Try it = Return each record word for word and omit the pictures.
---+---
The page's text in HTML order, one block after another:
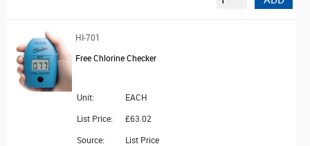
HI-701
Free Chlorine Checker
Unit:
EACH
List Price:
£63.02
Source:
List Price
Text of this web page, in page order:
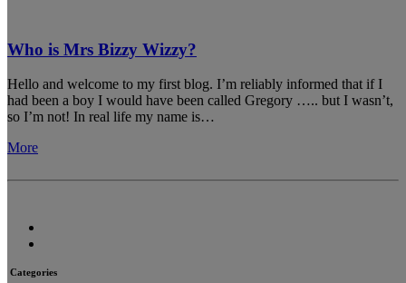
Who is Mrs Bizzy Wizzy?
Hello and welcome to my first blog. I’m reliably informed that if I
had been a boy I would have been called Gregory ….. but I wasn’t,
so I’m not! In real life my name is…
More
Categories
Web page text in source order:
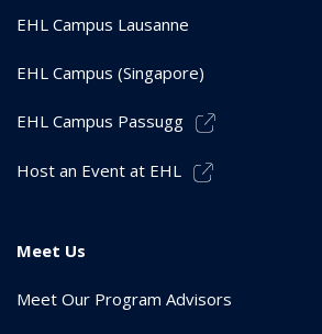
EHL Campus Lausanne
EHL Campus (Singapore)
EHL Campus Passugg
Host an Event at EHL
Meet Us
Meet Our Program Advisors
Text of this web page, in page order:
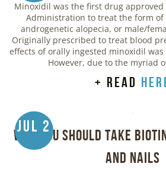
Minoxidil was the first drug approved
Administration to treat the form of
androgenetic alopecia, or male/
Originally prescribed to treat blood
effects of orally ingested minoxidil
However, due to the myriad
+ read
Jul 2
Why You Should Take
and Nails
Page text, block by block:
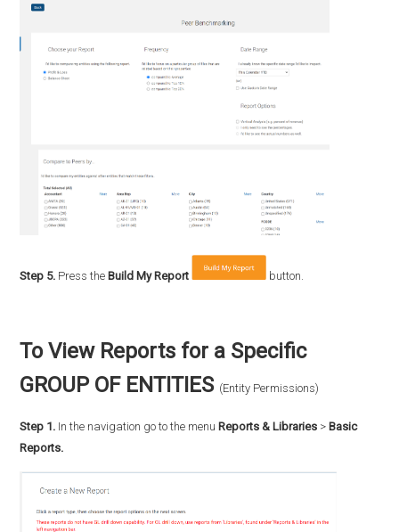
Step 5. Press the Build My Report button.
To View Reports for a Specific
GROUP OF ENTITIES (Entity Permissions)
Step 1. In the navigation go to the menu Reports & Libraries > Basic
Reports.
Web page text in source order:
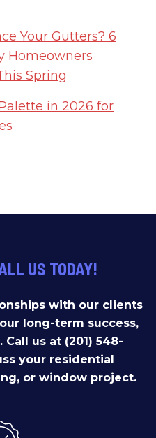
Your Gutters? 6
Homeowners
Spring
in 2026 for
US TODAY!
with our clients
long-term success,
us at (201) 548-
your residential
or window project.
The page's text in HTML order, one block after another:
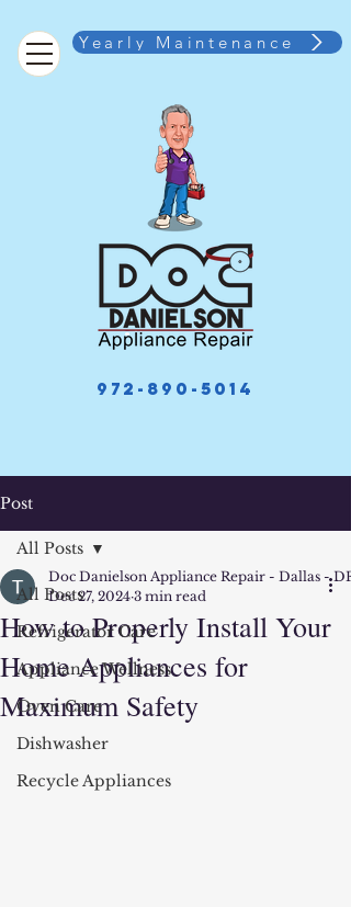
---+---
Answer to this task =
The page's text in HTML order, one block after another:
HI-701
Free Chlorine Checker
Unit:
EACH
List Price:
£63.02
Source:
List Price
Text of this web page, in page order:
Who is Mrs Bizzy Wizzy?
Hello and welcome to my first blog. I’m reliably informed that if I
had been a boy I would have been called Gregory ….. but I wasn’t,
so I’m not! In real life my name is…
More
Categories
Web page text in source order:
EHL Campus Lausanne
EHL Campus (Singapore)
EHL Campus Passugg
Host an Event at EHL
Meet Us
Meet Our Program Advisors
Text of this web page, in page order:
Minoxidil was the first drug approved
Administration to treat the form of
androgenetic alopecia, or male/
Originally prescribed to treat blood
effects of orally ingested minoxidil
However, due to the myriad
+ read
Jul 2
Why You Should Take
and Nails
Page text, block by block:
Step 5. Press the Build My Report button.
To View Reports for a Specific
GROUP OF ENTITIES (Entity Permissions)
Step 1. In the navigation go to the menu Reports & Libraries > Basic
Reports.
Web page text in source order:
Your Gutters? 6
Homeowners
Spring
in 2026 for
US TODAY!
with our clients
long-term success,
us at (201) 548-
your residential
or window project.
The page's text in HTML order, one block after another:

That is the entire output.